Reviews

Six Degrees of Separation

A young black man claiming to be the son of Sidney Poitier inveigles himself into the apartment of a Manhattan art dealer and his wife offering them bit parts in the film of Cats (cue superior laughter in the Old Vic stalls) which his father is preparing to make…

While now seeming ever so slightly passé, Six Degrees of Separation, John Guare’s brilliant play of the early 1990s – what happened to that animation film of Cats by the way; wasn’t Tom Stoppard scripting it? – still whisks you into a maelstrom of snobbery, racism, art as a commodity, rebellion among the offspring and social satire.

The double-sided Kandinsky still hovers above, but Jonathan Fensom’s sleek apartment design now creates a wall-to-wall Mark Rothko deep purple cocoon that is punctured with changes of location and general upset.
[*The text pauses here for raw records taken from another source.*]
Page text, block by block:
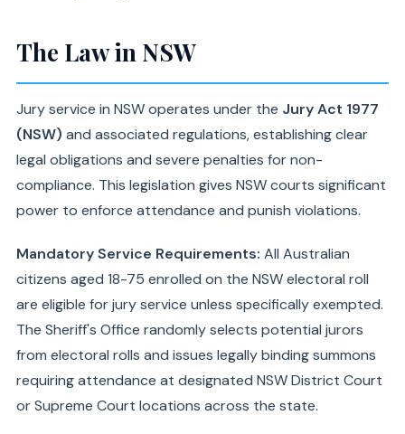
The Law in NSW
Jury service in NSW operates under the Jury Act 1977
(NSW) and associated regulations, establishing clear
legal obligations and severe penalties for non-
compliance. This legislation gives NSW courts significant
power to enforce attendance and punish violations.
Mandatory Service Requirements: All Australian
citizens aged 18-75 enrolled on the NSW electoral roll
are eligible for jury service unless specifically exempted.
The Sheriff's Office randomly selects potential jurors
from electoral rolls and issues legally binding summons
requiring attendance at designated NSW District Court
or Supreme Court locations across the state.
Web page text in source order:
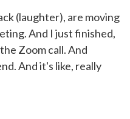
(laughter), are moving
And I just finished,
Zoom call. And
And it's like, really
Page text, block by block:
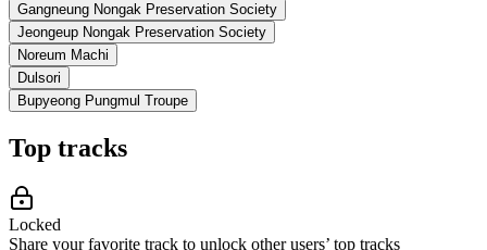
Gangneung Nongak Preservation Society
Jeongeup Nongak Preservation Society
Noreum Machi
Dulsori
Bupyeong Pungmul Troupe
Top tracks
Locked
Share your favorite track to unlock other users’ top tracks
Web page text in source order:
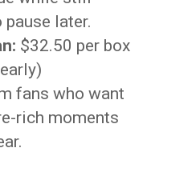
later.
$32.50 per box
fans who want
rich moments
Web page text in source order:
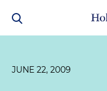
JUNE 22, 2009
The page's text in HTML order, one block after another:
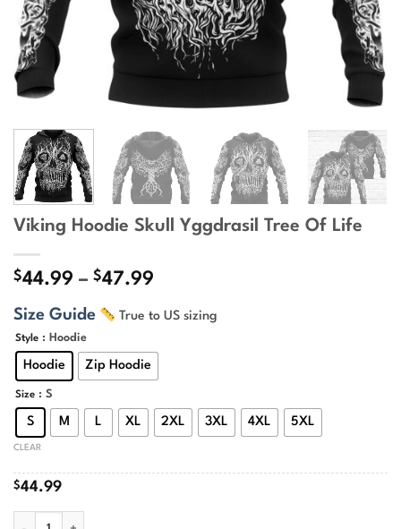
Viking Hoodie Skull Yggdrasil Tree Of Life
$44.99 – $47.99
$44.99
Size Guide True to US sizing
Style : Hoodie
Hoodie Zip Hoodie
Size : S
S M L XL 2XL 3XL 4XL 5XL
CLEAR
$44.99
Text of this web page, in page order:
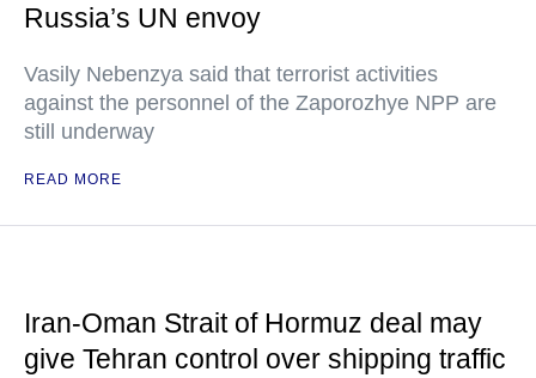
Russia’s UN envoy
Vasily Nebenzya said that terrorist activities
against the personnel of the Zaporozhye NPP are
still underway
READ MORE
Iran-Oman Strait of Hormuz deal may
give Tehran control over shipping traffic
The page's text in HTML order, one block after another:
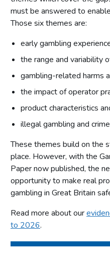
must be answered to
Those six themes are:
early gambling
the range and variability
gambling-related harms
the impact of operator
product characteristics
illegal gambling and
These themes build on the
place. However, with the
Paper now published, the
opportunity to make real
gambling in Great Britain
Read more about our
to 2026.

This play was so New York with the great Stockard Channing in the Lincoln Center, at the Royal Court (in 1992, opposite Adrian Lester as the trickster) and on film.

With a droll and stylish Lesley Manville as the Manhattanite Ouisa, Anthony Head as her husband Flan, and new boy Obi Abili as the intruder Paul, the play still stings and snaps, but it’s not the same. The real-life hoaxer, David Hampton, died of Aids in 2003, thus killing another element in the play’s appeal; this kind of thing could still be happening.
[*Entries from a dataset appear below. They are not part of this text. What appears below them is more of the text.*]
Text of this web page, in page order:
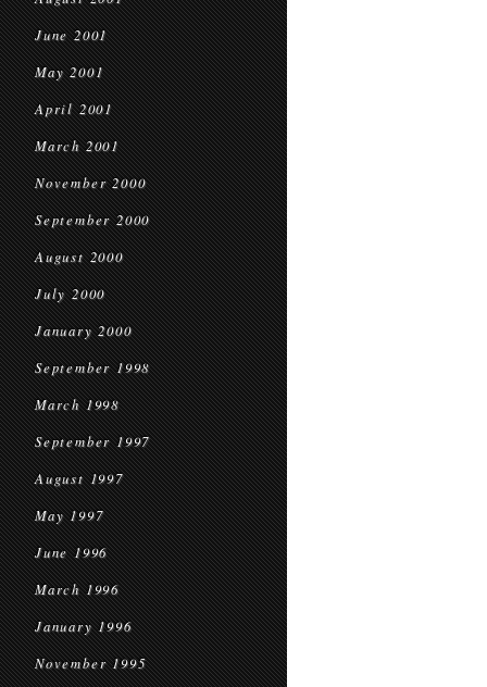
June 2001
May 2001
April 2001
March 2001
November 2000
September 2000
August 2000
July 2000
January 2000
September 1998
March 1998
September 1997
August 1997
May 1997
June 1996
March 1996
January 1996
November 1995
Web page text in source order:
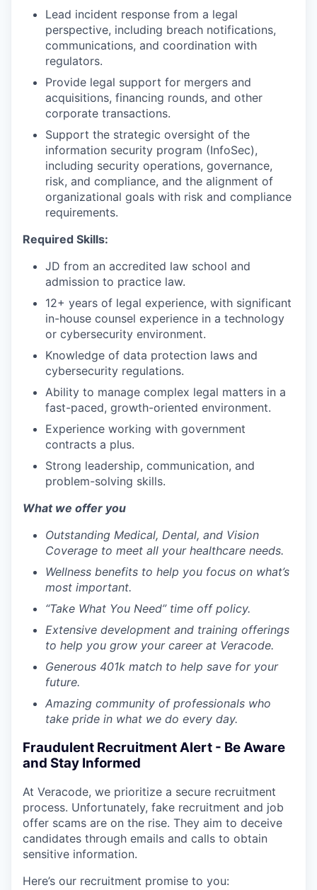
Lead incident response from a legal
perspective, including breach notifications,
communications, and coordination with
regulators.
Provide legal support for mergers and
acquisitions, financing rounds, and other
corporate transactions.
Support the strategic oversight of the
information security program (InfoSec),
including security operations, governance,
risk, and compliance, and the alignment of
organizational goals with risk and compliance
requirements.
Required Skills:
JD from an accredited law school and
admission to practice law.
12+ years of legal experience, with significant
in-house counsel experience in a technology
or cybersecurity environment.
Knowledge of data protection laws and
cybersecurity regulations.
Ability to manage complex legal matters in a
fast-paced, growth-oriented environment.
Experience working with government
contracts a plus.
Strong leadership, communication, and
problem-solving skills.
What we offer you
Outstanding Medical, Dental, and Vision
Coverage to meet all your healthcare needs.
Wellness benefits to help you focus on what’s
most important.
“Take What You Need” time off policy.
Extensive development and training offerings
to help you grow your career at Veracode.
Generous 401k match to help save for your
future.
Amazing community of professionals who
take pride in what we do every day.
Fraudulent Recruitment Alert - Be Aware
and Stay Informed
At Veracode, we prioritize a secure recruitment
process. Unfortunately, fake recruitment and job
offer scams are on the rise. They aim to deceive
candidates through emails and calls to obtain
sensitive information.
Here’s our recruitment promise to you:

One really clever thing about the play, smartly directed by David Grindley, is that it springs back on itself, retaining a current vivacity as well as an anecdotal fascination. It’s wonderful how the stage keeps filling with new people, following a serpentine course with sub-narratives until Ouisa and Paul come to some kind of impossible recognition of each other.
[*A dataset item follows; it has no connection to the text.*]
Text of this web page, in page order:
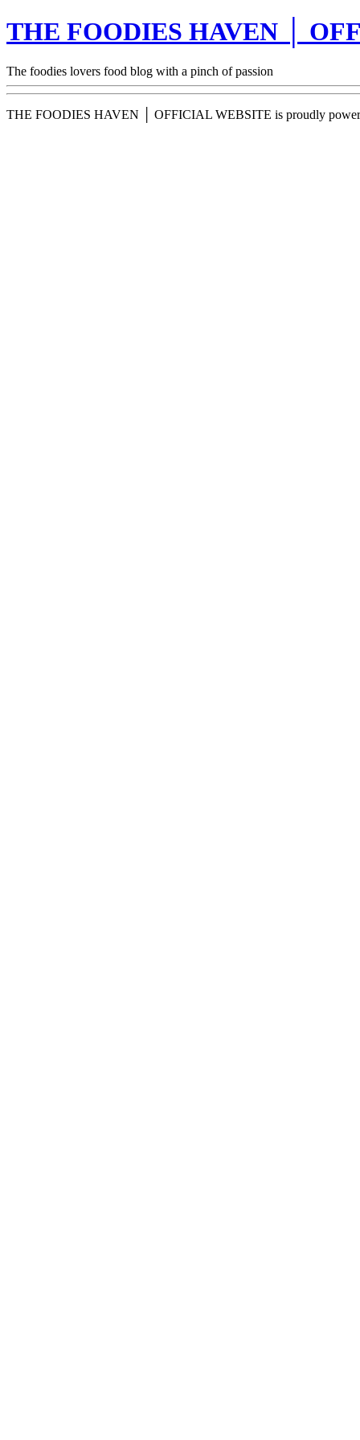
THE FOODIES HAVEN │
The foodies lovers food blog with a pinch of passion
THE FOODIES HAVEN │ OFFICIAL WEBSITE is proudly

Ouisa and Flan are first trying to fix money with a South African colleague (Ian Redford) to buy a Cezanne when the apparently mugged Paul barges in. Next thing, there’s a babble of disaffected grown-up kids on stage, Paul’s exposed with a naked hustler – “He might have a gun on him” screams Ouisa (where?) – and we’re unravelling the cultural significance a propos of assassins of Catcher in the Rye.

It’s a wry, witty play – good to see the London theatre keeping faith in Guare and Wallace Shawn (who was given a season last year at the Royal Court), two outstanding contemporary American dramatists; Shawn next, Mr Spacey? – densely enjoyable at just 90 minutes running time, and with more than a passing appeal to funders and liberal-minded sponsors everywhere. Perfect, then, for the Old Vic.